Leapfrog is a great resource if you want to check out hospitals that rely on CNMs and that meet c-section and episiotomy standards.
Disclaimer! Aaron Steinberg is a friend but we also took this class and found it soooo helpful.
You may have also heard people recommended hiring a “night nurse” or a “baby nurse.” My understanding is that they offer baby care similar to what a postpartum doula provides, but are specialists in baby care—not postpartum care. They’ll hold the baby, but probably won’t cook, or sit on the edge of your bed and listen to your birth story while you weep. Either way, what’s most important is finding an unobtrusive person who brings the right energy into your nest.

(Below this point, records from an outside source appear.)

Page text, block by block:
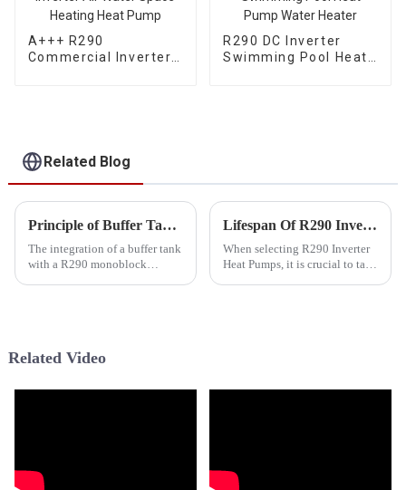
A+++ R290
Commercial Inverter
R290 DC Inverter
Swimming Pool Heat
Related Blog
Principle of Buffer Tank Working With R290 Monoblock Inverter Heat Pumps
The integration of a buffer tank
with a R290 monoblock
...
Lifespan Of R290 Inverter Heat Pumps
When selecting R290 Inverter
Heat Pumps, it is crucial to take
Related Video
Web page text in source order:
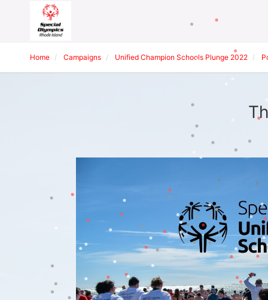
Home Campaigns Unified Champion Schools Plunge 2022
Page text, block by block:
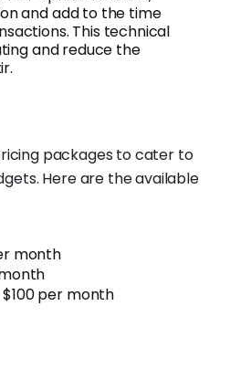
and add to the time
This technical
and reduce the
packages to cater to
Here are the available
month
$100 per month
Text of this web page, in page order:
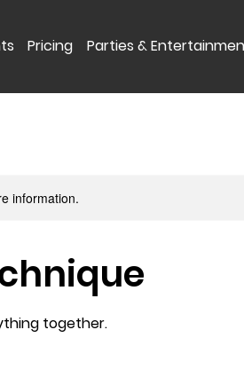
Pricing Parties &
information.
together.
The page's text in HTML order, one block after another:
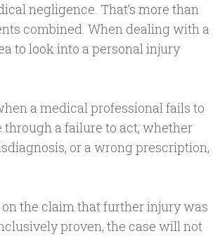
negligence. That’s more than
combined. When dealing with a
to look into a personal injury
a medical professional fails to
a failure to act, whether
or a wrong prescription,
the claim that further injury was
proven, the case will not
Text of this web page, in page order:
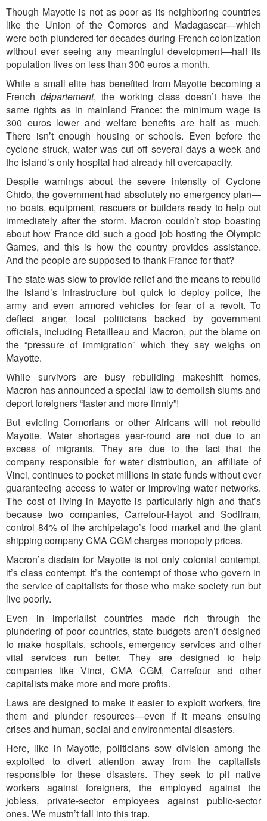
Though Mayotte is not as poor as its neighboring countries
like the Union of the Comoros and Madagascar—which
were both plundered for decades during French colonization
without ever seeing any meaningful development—half its
population lives on less than 300 euros a month.
While a small elite has benefited from Mayotte becoming a
French département, the working class doesn’t have the
same rights as in mainland France: the minimum wage is
300 euros lower and welfare benefits are half as much.
There isn’t enough housing or schools. Even before the
cyclone struck, water was cut off several days a week and
the island’s only hospital had already hit overcapacity.
Despite warnings about the severe intensity of Cyclone
Chido, the government had absolutely no emergency plan—
no boats, equipment, rescuers or builders ready to help out
immediately after the storm. Macron couldn’t stop boasting
about how France did such a good job hosting the Olympic
Games, and this is how the country provides assistance.
And the people are supposed to thank France for that?
The state was slow to provide relief and the means to rebuild
the island’s infrastructure but quick to deploy police, the
army and even armored vehicles for fear of a revolt. To
deflect anger, local politicians backed by government
officials, including Retailleau and Macron, put the blame on
the “pressure of immigration” which they say weighs on
Mayotte.
While survivors are busy rebuilding makeshift homes,
Macron has announced a special law to demolish slums and
deport foreigners “faster and more firmly”!
But evicting Comorians or other Africans will not rebuild
Mayotte. Water shortages year-round are not due to an
excess of migrants. They are due to the fact that the
company responsible for water distribution, an affiliate of
Vinci, continues to pocket millions in state funds without ever
guaranteeing access to water or improving water networks.
The cost of living in Mayotte is particularly high and that’s
because two companies, Carrefour-Hayot and Sodifram,
control 84% of the archipelago’s food market and the giant
shipping company CMA CGM charges monopoly prices.
Macron’s disdain for Mayotte is not only colonial contempt,
it’s class contempt. It’s the contempt of those who govern in
the service of capitalists for those who make society run but
live poorly.
Even in imperialist countries made rich through the
plundering of poor countries, state budgets aren’t designed
to make hospitals, schools, emergency services and other
vital services run better. They are designed to help
companies like Vinci, CMA CGM, Carrefour and other
capitalists make more and more profits.
Laws are designed to make it easier to exploit workers, fire
them and plunder resources—even if it means ensuing
crises and human, social and environmental disasters.
Here, like in Mayotte, politicians sow division among the
exploited to divert attention away from the capitalists
responsible for these disasters. They seek to pit native
workers against foreigners, the employed against the
jobless, private-sector employees against public-sector
ones. We mustn’t fall into this trap.
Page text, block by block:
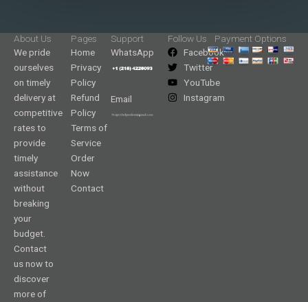
About Us
We pride
ourselves
on timely
delivery at
competitive
rates to
provide
timely
assistance
without
breaking
your
budget.
Contact
us now to
discover
more of
Pages
Home
Privacy
Policy
Refund
Policy
Terms of
Service
Order
Now
Contact
Support
WhatsApp
Email
Follow Us
Facebook
Twitter
YouTube
Instagram
Payment Options
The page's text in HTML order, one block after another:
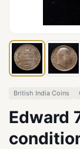
British India Coins
Edward
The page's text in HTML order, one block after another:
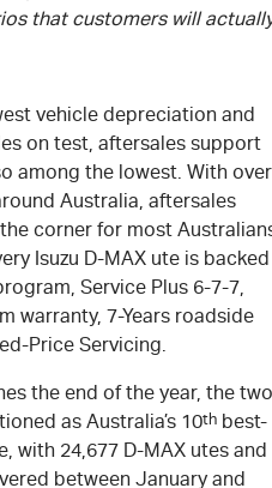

I love this so much! So much valuable advice here. I find it hard to tell pregnant/postpartum friends what they should expect in a way that’s informative and honest but not scary, and this does that perfectly. I will definitely be sharing! Thank you for writing it!
Also, we bought almost all of our gear used as well - and most of exact same products and brands as you, haha. We also saved soooo much money, plus avoided the hassle of putting everything together. It’s also a way to feel like you’re being eco-friendly, since a lot about having a baby often feels like the opposite. 😅
I lived this with you, but reading about all the intricacies and background material was inspiring. This will serve as such a guide for mothers and fathers-to-be. I wish I had had this information when pregnant with you!